PROBLEM DESCRIPTION -> Give back nothing but the number of lines in these entries that contain the word "your".

Excerpts from a dataset:
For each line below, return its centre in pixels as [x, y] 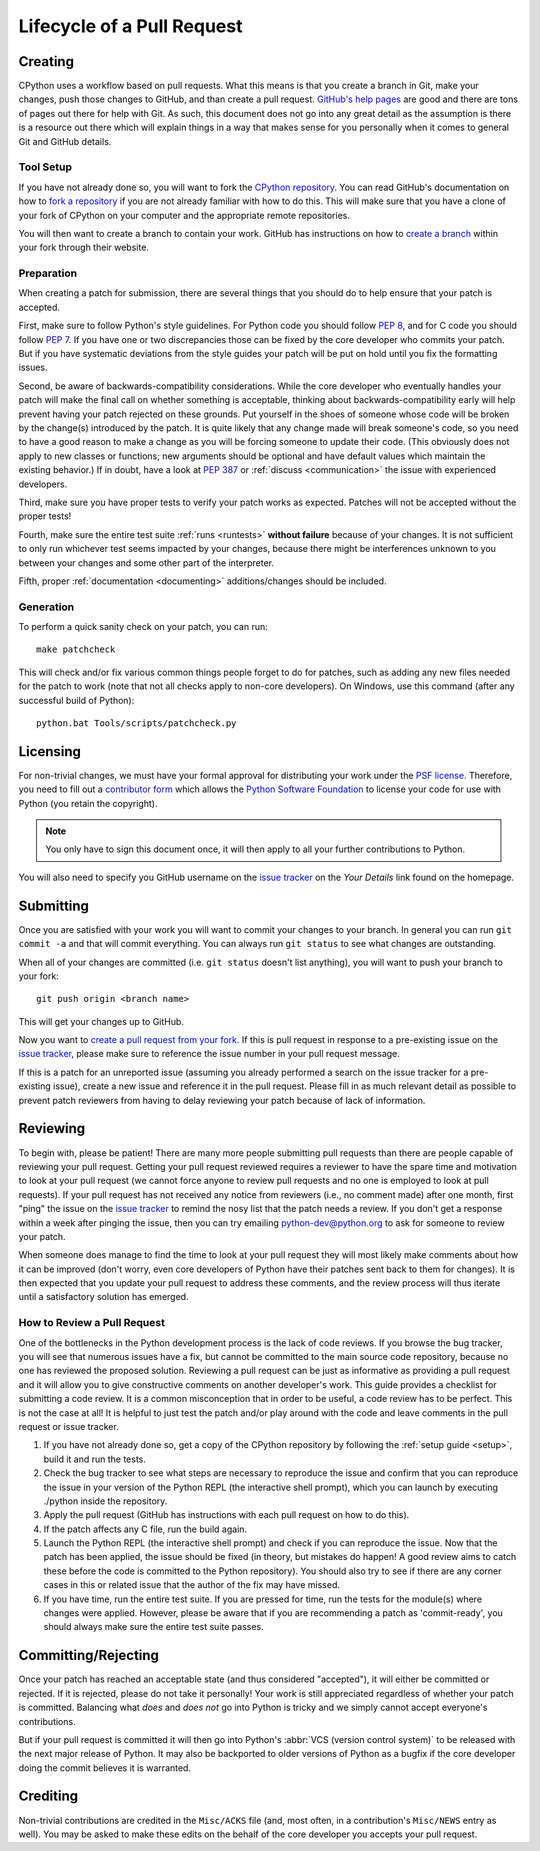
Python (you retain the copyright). [88, 803]
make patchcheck [76, 649]
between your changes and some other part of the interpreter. [146, 562]
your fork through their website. [84, 247]
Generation [46, 607]
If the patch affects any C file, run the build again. [145, 1529]
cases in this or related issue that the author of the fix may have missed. [191, 1585]
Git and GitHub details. [65, 141]

ANSWER TO THE EXERCISE -> 2